WORK ORDER
Repeat the stretch of entries below from the line with "Where is the sink?" through the line with "Bounding boxes of". Include both ends and add nothing.

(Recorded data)
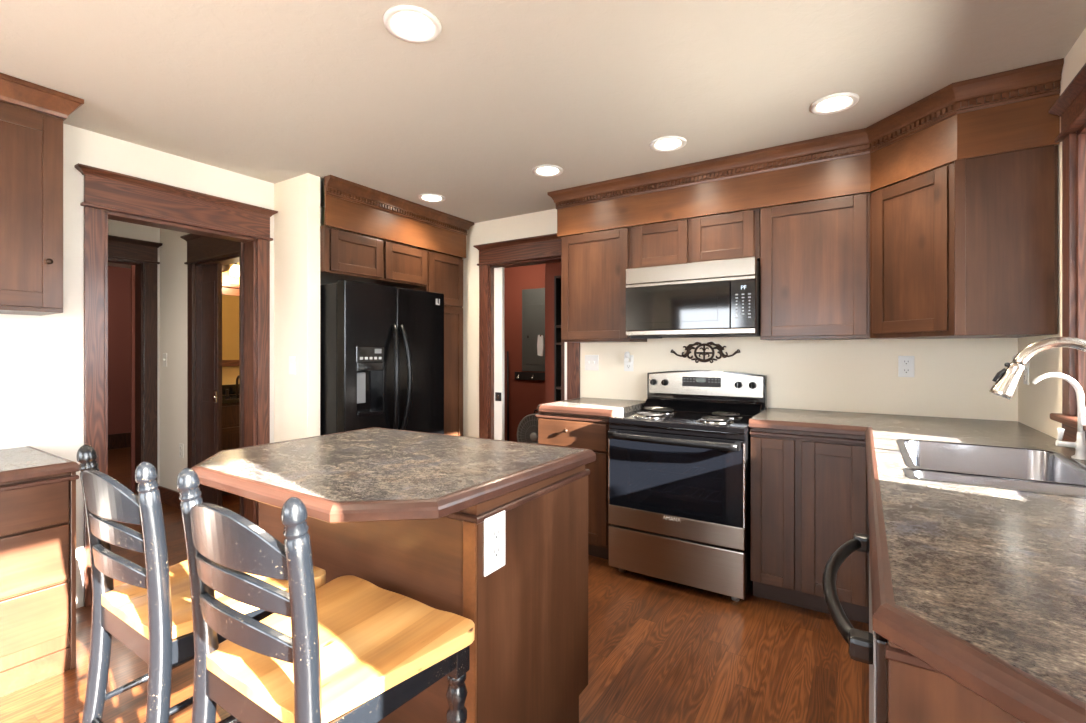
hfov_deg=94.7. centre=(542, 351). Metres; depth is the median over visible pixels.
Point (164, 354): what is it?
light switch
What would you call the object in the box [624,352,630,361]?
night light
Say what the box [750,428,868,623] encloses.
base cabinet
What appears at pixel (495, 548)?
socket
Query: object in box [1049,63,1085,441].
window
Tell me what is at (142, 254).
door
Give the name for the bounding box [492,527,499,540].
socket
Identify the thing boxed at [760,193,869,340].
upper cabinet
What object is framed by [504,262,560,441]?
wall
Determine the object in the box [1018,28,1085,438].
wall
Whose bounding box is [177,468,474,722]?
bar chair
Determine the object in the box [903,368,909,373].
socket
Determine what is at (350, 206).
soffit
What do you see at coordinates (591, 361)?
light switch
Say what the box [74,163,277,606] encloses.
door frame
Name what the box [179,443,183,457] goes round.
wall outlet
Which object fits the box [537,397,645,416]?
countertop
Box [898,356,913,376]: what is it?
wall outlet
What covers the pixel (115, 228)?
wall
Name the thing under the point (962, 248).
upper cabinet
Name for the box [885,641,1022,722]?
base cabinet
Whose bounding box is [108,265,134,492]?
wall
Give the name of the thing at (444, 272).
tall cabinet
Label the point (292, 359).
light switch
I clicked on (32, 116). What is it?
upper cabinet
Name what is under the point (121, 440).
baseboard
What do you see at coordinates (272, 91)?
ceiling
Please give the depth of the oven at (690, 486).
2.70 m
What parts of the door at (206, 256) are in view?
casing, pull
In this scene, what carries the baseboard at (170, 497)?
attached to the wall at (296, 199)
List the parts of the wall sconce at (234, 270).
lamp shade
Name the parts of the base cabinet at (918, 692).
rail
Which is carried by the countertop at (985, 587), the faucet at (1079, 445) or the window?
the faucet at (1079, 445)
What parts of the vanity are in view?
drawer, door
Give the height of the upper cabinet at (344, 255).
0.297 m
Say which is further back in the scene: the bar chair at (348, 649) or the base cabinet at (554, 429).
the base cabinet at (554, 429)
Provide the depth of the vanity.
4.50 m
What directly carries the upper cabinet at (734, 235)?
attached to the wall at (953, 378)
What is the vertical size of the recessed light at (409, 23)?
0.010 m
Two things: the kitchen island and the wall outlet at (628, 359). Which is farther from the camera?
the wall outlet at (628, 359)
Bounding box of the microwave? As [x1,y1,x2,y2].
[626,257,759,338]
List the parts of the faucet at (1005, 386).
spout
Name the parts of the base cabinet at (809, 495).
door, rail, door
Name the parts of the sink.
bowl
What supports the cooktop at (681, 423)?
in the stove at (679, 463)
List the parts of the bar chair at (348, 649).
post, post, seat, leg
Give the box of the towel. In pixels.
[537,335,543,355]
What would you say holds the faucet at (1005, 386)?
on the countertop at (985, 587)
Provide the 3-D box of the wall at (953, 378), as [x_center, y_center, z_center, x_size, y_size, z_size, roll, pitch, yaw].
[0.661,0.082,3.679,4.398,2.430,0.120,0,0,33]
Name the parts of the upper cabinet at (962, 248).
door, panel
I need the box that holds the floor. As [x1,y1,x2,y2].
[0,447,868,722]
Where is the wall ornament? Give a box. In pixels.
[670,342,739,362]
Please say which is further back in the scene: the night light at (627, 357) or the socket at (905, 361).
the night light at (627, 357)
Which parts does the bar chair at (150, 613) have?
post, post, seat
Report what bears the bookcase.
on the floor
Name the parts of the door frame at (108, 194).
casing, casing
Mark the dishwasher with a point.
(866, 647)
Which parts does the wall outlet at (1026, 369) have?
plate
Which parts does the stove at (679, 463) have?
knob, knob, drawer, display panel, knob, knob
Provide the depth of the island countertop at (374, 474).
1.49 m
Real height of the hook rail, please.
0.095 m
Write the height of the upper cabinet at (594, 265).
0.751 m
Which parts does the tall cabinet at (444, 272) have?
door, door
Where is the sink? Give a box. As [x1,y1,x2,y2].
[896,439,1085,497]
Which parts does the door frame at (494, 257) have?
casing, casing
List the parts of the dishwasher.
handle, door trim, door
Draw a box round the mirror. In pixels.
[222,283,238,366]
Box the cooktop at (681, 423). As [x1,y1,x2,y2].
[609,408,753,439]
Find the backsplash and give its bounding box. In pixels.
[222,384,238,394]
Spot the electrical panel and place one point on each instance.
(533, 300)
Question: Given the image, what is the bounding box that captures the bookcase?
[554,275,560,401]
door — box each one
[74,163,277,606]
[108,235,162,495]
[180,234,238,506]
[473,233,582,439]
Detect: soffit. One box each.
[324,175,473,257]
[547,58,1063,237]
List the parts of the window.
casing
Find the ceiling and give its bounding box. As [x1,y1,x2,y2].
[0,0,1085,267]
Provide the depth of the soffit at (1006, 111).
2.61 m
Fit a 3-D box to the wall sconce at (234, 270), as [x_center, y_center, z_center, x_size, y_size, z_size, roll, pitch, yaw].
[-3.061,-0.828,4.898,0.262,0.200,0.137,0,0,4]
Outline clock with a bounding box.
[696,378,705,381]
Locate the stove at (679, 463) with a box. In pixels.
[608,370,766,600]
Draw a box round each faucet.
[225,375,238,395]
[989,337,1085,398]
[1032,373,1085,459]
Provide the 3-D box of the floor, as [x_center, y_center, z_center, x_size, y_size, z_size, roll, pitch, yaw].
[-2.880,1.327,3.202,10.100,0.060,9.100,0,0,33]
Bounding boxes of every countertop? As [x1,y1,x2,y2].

---

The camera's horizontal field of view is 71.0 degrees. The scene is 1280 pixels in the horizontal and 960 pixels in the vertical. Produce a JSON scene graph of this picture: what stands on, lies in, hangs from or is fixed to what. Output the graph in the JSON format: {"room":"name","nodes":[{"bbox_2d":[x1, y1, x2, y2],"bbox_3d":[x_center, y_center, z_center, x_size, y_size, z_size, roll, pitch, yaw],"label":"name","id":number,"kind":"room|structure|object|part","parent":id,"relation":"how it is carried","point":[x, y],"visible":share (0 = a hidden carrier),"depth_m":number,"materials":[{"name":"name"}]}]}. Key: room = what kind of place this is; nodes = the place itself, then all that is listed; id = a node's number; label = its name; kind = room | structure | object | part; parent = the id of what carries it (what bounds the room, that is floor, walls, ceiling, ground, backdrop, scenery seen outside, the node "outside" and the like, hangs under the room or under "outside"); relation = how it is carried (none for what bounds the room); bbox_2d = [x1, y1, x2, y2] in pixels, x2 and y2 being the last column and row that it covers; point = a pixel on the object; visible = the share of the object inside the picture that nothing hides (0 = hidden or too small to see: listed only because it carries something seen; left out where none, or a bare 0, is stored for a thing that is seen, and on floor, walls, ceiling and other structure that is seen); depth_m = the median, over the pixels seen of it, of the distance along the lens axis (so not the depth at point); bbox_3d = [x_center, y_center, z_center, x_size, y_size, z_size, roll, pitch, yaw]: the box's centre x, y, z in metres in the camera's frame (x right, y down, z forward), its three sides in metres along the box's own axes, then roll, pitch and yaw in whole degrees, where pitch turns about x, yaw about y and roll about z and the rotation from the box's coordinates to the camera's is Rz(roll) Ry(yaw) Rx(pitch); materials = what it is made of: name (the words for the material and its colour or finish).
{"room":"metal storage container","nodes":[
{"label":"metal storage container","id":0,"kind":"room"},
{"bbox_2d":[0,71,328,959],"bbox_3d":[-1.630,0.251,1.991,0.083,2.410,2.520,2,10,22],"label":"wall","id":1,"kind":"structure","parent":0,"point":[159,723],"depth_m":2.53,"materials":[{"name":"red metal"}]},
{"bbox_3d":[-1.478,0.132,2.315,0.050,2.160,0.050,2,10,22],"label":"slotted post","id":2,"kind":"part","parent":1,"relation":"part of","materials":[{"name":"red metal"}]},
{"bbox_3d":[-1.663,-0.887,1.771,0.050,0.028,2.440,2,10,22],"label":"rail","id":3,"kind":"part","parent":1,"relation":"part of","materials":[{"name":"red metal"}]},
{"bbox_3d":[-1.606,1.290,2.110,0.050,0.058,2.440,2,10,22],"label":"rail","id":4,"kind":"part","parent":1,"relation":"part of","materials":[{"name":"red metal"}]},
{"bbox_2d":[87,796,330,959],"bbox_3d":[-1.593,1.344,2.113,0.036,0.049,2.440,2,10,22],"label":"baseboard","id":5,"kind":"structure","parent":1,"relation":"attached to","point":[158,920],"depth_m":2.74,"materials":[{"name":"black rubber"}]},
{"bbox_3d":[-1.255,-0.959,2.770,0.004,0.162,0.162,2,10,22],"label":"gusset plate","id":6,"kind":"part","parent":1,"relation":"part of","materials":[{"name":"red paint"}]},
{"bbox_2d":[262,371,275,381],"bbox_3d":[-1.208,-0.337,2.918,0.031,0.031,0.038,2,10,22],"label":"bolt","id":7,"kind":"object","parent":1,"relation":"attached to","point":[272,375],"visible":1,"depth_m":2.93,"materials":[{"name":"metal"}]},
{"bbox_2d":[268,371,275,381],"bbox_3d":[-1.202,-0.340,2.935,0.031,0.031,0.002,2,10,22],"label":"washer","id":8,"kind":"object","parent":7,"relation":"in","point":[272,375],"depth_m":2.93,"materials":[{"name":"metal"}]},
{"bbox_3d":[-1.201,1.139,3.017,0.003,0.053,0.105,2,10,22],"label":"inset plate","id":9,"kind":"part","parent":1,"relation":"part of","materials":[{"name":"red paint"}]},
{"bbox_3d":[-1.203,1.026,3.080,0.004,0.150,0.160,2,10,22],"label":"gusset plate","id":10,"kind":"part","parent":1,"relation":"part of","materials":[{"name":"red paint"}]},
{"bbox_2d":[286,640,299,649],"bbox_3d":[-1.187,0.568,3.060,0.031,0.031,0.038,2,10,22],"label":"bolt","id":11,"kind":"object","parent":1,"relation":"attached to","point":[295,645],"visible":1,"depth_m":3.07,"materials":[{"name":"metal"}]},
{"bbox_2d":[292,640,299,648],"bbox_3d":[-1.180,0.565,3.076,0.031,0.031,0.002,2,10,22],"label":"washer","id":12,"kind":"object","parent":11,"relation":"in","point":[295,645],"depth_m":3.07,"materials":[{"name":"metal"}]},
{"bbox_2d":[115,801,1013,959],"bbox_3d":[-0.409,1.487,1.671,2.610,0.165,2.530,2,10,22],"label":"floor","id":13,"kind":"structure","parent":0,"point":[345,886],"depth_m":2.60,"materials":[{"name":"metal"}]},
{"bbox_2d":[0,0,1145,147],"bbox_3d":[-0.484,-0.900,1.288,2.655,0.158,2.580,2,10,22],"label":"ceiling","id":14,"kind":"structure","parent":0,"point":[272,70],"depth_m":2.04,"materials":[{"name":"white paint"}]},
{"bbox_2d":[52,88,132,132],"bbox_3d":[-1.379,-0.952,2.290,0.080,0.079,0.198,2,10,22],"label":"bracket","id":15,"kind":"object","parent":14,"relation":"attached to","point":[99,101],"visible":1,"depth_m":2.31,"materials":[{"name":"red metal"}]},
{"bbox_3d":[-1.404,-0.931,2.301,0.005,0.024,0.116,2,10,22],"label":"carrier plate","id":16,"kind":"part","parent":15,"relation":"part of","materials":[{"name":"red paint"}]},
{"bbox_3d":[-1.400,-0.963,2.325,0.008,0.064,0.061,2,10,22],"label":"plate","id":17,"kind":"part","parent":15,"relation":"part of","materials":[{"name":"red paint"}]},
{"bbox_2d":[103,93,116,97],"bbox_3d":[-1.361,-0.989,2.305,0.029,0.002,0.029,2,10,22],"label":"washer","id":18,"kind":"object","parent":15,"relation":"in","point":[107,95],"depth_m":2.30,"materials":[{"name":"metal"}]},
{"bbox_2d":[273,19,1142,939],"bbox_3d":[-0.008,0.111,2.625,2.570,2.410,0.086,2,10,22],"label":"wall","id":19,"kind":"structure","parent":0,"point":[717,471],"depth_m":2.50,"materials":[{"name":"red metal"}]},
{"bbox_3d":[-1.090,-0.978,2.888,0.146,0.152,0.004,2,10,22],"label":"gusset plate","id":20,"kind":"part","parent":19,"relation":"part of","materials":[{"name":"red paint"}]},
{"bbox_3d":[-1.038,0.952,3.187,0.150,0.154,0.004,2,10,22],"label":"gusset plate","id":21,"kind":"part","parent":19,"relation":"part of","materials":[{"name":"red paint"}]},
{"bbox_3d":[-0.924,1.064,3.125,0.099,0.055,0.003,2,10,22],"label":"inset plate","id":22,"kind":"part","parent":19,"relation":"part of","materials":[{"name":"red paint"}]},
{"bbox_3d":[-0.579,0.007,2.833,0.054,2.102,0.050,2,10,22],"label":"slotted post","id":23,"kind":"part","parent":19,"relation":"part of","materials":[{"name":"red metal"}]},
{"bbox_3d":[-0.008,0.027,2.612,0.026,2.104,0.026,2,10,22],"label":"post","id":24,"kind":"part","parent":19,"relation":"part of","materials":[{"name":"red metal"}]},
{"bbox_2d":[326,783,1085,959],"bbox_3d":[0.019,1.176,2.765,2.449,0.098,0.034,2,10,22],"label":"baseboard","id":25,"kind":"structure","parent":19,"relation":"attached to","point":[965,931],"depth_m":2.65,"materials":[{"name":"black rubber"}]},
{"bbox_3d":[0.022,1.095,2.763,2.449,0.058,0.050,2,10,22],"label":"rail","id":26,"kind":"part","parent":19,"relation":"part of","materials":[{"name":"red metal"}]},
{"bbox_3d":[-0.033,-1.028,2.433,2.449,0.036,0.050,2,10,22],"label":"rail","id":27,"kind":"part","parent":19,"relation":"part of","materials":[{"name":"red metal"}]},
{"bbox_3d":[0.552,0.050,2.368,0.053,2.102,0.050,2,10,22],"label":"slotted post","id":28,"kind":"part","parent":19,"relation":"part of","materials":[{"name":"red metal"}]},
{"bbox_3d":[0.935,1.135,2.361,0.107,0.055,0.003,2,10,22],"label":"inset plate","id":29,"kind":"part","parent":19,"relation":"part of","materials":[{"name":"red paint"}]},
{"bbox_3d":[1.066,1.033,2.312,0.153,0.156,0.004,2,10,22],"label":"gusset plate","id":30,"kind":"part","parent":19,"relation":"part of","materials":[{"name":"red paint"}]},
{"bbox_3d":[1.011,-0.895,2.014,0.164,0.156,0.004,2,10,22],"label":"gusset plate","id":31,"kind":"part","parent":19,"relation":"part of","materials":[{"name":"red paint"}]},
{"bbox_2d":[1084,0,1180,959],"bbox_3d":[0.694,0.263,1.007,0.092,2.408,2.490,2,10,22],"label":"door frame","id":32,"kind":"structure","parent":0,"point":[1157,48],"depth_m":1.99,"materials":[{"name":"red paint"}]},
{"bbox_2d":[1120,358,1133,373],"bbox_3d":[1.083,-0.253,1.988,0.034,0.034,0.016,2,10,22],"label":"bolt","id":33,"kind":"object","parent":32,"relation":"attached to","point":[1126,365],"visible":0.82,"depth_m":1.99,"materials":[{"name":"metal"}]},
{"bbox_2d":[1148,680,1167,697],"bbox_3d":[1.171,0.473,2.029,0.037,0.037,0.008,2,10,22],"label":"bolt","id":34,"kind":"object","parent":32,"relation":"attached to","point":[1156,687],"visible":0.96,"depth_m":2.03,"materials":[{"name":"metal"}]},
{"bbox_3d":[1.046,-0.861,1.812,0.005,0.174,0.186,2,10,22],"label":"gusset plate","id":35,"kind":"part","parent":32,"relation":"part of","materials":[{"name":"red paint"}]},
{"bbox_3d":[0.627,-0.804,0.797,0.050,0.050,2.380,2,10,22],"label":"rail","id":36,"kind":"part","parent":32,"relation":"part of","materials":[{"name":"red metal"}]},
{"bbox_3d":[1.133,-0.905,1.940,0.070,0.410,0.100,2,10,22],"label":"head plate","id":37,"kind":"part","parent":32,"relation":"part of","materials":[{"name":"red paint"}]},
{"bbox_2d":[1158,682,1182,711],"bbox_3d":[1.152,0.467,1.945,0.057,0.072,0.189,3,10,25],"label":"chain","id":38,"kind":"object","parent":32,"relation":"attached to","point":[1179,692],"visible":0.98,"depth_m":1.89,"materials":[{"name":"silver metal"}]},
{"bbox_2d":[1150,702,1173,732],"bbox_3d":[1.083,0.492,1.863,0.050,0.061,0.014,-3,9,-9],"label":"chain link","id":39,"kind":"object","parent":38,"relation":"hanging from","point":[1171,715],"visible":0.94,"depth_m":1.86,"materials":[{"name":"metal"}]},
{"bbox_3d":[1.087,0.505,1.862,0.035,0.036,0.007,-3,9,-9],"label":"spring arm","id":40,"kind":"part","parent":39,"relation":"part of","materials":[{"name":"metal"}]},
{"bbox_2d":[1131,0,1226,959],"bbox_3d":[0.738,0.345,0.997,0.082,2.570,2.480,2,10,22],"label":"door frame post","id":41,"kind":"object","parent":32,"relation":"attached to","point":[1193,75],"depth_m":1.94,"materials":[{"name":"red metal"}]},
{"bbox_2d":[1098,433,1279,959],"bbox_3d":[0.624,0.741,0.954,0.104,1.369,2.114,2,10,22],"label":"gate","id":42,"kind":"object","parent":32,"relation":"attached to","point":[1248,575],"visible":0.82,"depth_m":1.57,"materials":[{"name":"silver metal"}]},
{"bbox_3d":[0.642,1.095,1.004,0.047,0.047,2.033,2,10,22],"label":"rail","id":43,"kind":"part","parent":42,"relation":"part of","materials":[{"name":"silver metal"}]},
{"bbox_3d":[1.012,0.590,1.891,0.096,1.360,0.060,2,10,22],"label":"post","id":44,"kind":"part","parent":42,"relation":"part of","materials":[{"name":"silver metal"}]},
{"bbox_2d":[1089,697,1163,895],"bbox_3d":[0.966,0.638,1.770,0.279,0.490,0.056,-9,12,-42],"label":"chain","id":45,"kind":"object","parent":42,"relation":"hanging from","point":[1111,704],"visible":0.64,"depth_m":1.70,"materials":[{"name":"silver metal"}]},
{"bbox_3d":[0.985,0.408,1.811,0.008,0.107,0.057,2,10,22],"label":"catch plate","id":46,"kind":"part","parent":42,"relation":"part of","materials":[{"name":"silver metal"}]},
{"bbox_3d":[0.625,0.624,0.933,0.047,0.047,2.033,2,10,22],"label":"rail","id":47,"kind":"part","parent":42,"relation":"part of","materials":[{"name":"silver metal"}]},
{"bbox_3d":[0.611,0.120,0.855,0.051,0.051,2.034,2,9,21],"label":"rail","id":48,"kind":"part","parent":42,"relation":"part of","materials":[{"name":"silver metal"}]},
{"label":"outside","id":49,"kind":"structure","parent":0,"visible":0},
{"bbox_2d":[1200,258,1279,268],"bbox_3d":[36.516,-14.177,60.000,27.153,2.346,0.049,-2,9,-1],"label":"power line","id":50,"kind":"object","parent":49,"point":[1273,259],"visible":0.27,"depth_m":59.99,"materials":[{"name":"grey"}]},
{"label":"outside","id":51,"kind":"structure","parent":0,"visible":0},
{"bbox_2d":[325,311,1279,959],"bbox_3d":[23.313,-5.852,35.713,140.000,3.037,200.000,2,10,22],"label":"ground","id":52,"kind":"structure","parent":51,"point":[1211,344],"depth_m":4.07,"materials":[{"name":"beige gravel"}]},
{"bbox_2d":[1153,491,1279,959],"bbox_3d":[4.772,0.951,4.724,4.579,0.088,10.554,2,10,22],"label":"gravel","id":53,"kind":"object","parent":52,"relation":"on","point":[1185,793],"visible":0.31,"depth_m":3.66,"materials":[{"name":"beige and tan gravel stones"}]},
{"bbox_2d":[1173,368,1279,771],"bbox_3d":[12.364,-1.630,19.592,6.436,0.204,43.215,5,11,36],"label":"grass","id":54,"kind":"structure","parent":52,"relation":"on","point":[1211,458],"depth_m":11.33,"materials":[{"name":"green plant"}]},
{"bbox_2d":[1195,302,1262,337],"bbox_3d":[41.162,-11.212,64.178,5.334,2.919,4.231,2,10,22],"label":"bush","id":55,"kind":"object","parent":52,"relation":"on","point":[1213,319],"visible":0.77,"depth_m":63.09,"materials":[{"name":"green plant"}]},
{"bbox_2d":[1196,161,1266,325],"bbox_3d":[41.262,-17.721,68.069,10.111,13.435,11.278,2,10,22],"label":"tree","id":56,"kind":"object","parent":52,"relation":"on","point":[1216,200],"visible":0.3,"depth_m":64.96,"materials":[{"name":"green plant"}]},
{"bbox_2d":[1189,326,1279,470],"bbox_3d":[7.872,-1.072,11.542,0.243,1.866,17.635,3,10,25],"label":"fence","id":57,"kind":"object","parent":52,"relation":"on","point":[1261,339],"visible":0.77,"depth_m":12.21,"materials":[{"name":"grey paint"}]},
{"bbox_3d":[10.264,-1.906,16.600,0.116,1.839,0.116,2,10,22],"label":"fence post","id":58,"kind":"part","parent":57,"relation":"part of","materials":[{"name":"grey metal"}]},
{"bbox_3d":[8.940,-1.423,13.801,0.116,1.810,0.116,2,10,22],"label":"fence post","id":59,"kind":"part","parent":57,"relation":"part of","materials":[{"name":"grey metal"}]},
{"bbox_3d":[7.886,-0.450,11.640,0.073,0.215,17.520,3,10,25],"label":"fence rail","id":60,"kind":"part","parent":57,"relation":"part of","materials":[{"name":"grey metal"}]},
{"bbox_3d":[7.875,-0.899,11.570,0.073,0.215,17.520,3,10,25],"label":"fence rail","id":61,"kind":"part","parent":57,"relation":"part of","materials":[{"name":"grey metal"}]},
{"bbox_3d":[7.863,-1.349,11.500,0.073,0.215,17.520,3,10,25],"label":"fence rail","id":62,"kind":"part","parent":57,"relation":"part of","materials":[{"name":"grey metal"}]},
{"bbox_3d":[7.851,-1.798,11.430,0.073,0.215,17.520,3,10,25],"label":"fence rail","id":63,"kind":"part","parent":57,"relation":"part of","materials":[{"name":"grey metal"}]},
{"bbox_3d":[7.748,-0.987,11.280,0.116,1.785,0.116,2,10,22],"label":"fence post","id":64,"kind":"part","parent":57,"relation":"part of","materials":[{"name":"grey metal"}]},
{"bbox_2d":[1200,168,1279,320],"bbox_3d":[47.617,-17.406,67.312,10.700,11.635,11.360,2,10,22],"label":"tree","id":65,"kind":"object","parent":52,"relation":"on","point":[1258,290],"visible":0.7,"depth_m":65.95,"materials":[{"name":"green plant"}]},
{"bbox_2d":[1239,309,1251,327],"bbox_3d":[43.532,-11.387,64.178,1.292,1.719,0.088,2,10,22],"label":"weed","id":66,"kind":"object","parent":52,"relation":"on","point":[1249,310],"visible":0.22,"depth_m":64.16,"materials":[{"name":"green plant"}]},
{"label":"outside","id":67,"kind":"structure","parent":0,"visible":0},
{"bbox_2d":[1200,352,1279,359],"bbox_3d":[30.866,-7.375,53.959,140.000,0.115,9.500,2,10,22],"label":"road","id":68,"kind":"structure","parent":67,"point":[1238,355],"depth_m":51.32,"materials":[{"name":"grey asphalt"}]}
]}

RESPONSE AREA
Where is the sink? Give a box. As [x1,y1,x2,y2].
[896,439,1085,497]
Which parts does the door frame at (494, 257) have?
casing, casing
List the parts of the dishwasher.
handle, door trim, door
Draw a box round the mirror. In pixels.
[222,283,238,366]
Box the cooktop at (681, 423). As [x1,y1,x2,y2].
[609,408,753,439]
Find the backsplash and give its bounding box. In pixels.
[222,384,238,394]
Spot the electrical panel and place one point on each instance.
(533, 300)
Question: Given the image, what is the bounding box that captures the bookcase?
[554,275,560,401]
door — box each one
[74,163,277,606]
[108,235,162,495]
[180,234,238,506]
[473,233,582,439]
Detect: soffit. One box each.
[324,175,473,257]
[547,58,1063,237]
List the parts of the window.
casing
Find the ceiling and give its bounding box. As [x1,y1,x2,y2].
[0,0,1085,267]
Provide the depth of the soffit at (1006, 111).
2.61 m
Fit a 3-D box to the wall sconce at (234, 270), as [x_center, y_center, z_center, x_size, y_size, z_size, roll, pitch, yaw].
[-3.061,-0.828,4.898,0.262,0.200,0.137,0,0,4]
Outline clock with a bounding box.
[696,378,705,381]
Locate the stove at (679, 463) with a box. In pixels.
[608,370,766,600]
Draw a box round each faucet.
[225,375,238,395]
[989,337,1085,398]
[1032,373,1085,459]
Provide the 3-D box of the floor, as [x_center, y_center, z_center, x_size, y_size, z_size, roll, pitch, yaw].
[-2.880,1.327,3.202,10.100,0.060,9.100,0,0,33]
Bounding boxes of every countertop? As [x1,y1,x2,y2].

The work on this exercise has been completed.